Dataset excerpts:
§

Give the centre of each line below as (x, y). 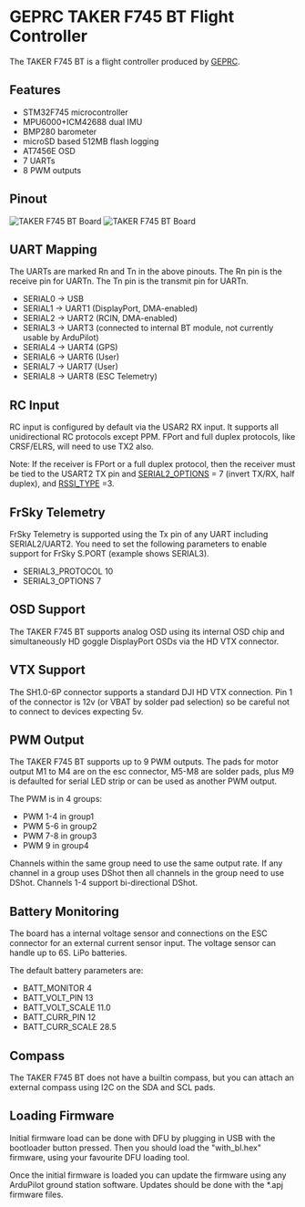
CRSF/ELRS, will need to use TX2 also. (82, 447)
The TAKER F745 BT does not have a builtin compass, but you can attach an (152, 1077)
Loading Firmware (62, 1116)
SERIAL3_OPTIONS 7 (62, 581)
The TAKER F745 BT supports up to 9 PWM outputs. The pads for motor (144, 762)
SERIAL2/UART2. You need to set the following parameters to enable (138, 544)
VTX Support (48, 670)
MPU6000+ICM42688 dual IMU (82, 121)

§

Exercise instructions: Apart from the pictures, every record must be set down exactly.

Answer space:
Give the centre of each line below as (x, y). 
CRSF/ELRS, will need to use TX2 also. (82, 447)
The TAKER F745 BT does not have a builtin compass, but you can attach an (152, 1077)
Loading Firmware (62, 1116)
SERIAL3_OPTIONS 7 (62, 581)
The TAKER F745 BT supports up to 9 PWM outputs. The pads for motor (144, 762)
SERIAL2/UART2. You need to set the following parameters to enable (138, 544)
VTX Support (48, 670)
MPU6000+ICM42688 dual IMU (82, 121)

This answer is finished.